LISTED RECORDS: Begin
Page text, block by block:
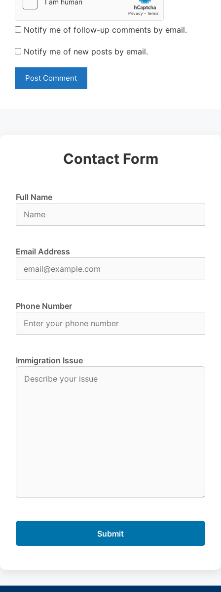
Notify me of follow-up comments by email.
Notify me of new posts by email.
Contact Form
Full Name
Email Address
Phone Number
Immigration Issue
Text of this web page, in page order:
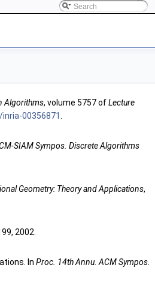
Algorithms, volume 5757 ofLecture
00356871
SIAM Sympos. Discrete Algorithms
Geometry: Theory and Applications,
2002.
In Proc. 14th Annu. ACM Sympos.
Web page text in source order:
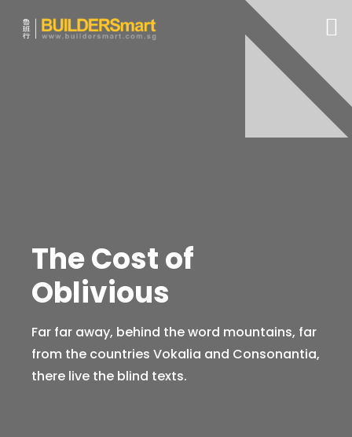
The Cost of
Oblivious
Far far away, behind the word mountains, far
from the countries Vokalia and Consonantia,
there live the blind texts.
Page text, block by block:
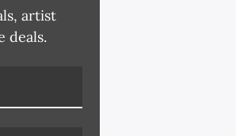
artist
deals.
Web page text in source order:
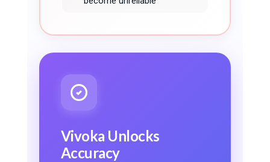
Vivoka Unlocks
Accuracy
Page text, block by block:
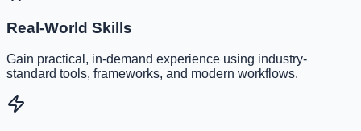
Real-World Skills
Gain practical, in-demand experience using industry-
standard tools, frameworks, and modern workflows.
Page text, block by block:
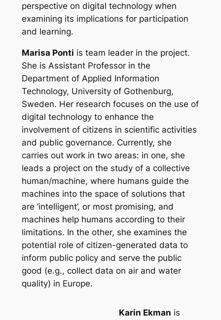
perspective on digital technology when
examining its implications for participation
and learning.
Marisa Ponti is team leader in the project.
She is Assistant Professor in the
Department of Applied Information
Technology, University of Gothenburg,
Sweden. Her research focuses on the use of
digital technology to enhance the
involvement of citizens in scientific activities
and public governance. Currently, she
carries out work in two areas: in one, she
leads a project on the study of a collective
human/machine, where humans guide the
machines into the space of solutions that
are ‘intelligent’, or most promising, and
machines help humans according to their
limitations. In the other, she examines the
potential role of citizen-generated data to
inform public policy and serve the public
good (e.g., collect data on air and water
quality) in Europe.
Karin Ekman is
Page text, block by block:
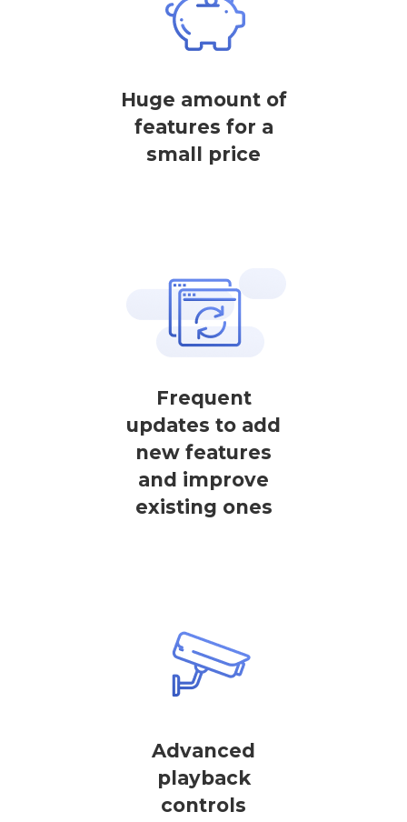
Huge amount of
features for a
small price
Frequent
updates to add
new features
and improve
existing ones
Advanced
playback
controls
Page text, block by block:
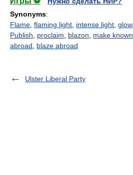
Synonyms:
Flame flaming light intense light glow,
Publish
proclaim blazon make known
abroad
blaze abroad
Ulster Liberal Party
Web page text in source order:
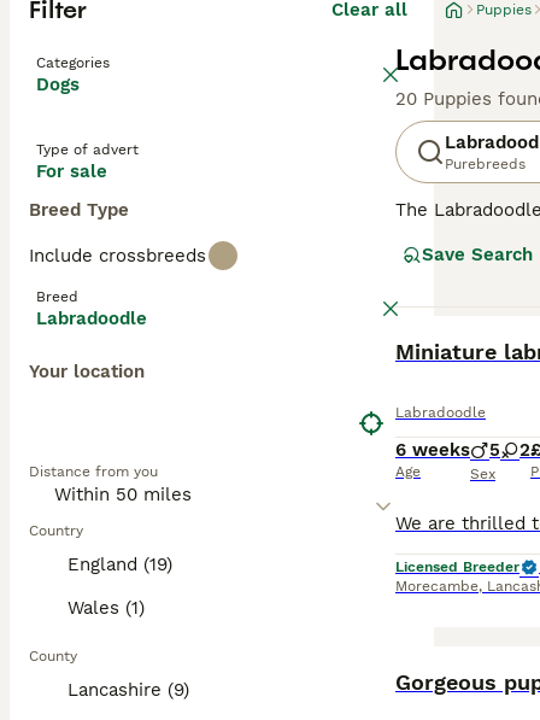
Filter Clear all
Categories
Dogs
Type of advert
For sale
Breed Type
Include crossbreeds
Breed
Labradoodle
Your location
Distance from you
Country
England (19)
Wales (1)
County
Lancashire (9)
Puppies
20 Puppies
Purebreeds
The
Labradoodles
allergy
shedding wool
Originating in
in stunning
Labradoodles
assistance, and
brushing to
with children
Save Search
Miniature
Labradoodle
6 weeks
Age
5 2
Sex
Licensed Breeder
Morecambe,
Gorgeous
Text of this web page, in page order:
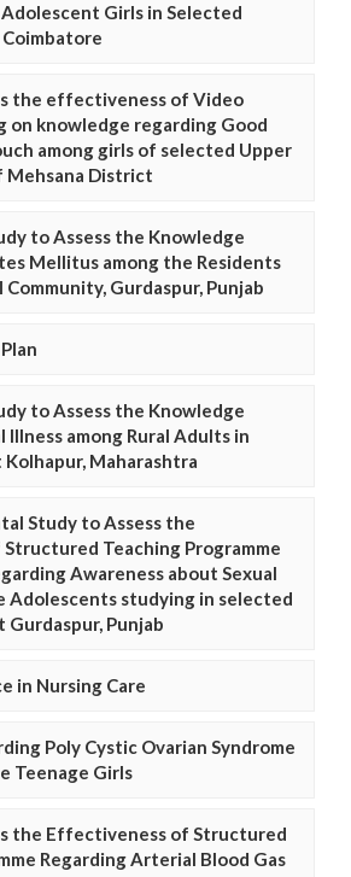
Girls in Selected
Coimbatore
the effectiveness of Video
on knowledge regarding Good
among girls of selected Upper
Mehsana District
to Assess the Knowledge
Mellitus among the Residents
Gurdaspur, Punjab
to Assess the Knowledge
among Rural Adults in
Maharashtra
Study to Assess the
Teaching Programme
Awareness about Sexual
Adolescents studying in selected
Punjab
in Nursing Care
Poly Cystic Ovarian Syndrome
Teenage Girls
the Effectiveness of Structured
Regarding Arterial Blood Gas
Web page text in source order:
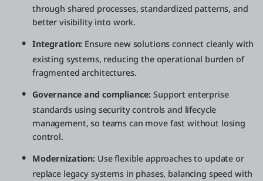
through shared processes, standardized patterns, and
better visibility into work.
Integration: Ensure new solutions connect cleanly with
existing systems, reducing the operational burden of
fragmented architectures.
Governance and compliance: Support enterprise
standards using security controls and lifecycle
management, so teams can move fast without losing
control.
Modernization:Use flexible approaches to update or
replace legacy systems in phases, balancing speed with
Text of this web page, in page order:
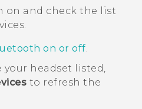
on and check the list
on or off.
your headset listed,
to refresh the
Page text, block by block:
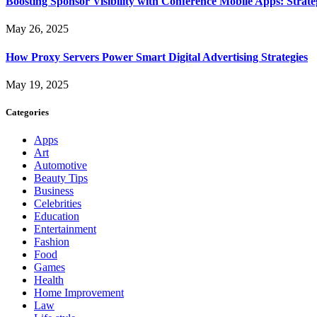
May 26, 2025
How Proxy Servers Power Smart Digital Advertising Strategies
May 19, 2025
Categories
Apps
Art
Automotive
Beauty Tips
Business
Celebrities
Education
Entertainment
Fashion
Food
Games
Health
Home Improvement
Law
LISTED RECORDS: End
**ABOUT THIS EXERCISE**
Taking the entries above, copy word for word the lines from the one with "Immigration Issue" up to and including the one with "are ‘intelligent’, or most promising, and", without any picture.

**RESPONSE**
Immigration Issue
Text of this web page, in page order:
Algorithms, volume 5757 ofLecture
00356871
SIAM Sympos. Discrete Algorithms
Geometry: Theory and Applications,
2002.
In Proc. 14th Annu. ACM Sympos.
Web page text in source order:
The Cost of
Oblivious
Far far away, behind the word mountains, far
from the countries Vokalia and Consonantia,
there live the blind texts.
Page text, block by block:
artist
deals.
Web page text in source order:
Vivoka Unlocks
Accuracy
Page text, block by block:
Real-World Skills
Gain practical, in-demand experience using industry-
standard tools, frameworks, and modern workflows.
Page text, block by block:
perspective on digital technology when
examining its implications for participation
and learning.
Marisa Ponti is team leader in the project.
She is Assistant Professor in the
Department of Applied Information
Technology, University of Gothenburg,
Sweden. Her research focuses on the use of
digital technology to enhance the
involvement of citizens in scientific activities
and public governance. Currently, she
carries out work in two areas: in one, she
leads a project on the study of a collective
human/machine, where humans guide the
machines into the space of solutions that
are ‘intelligent’, or most promising, and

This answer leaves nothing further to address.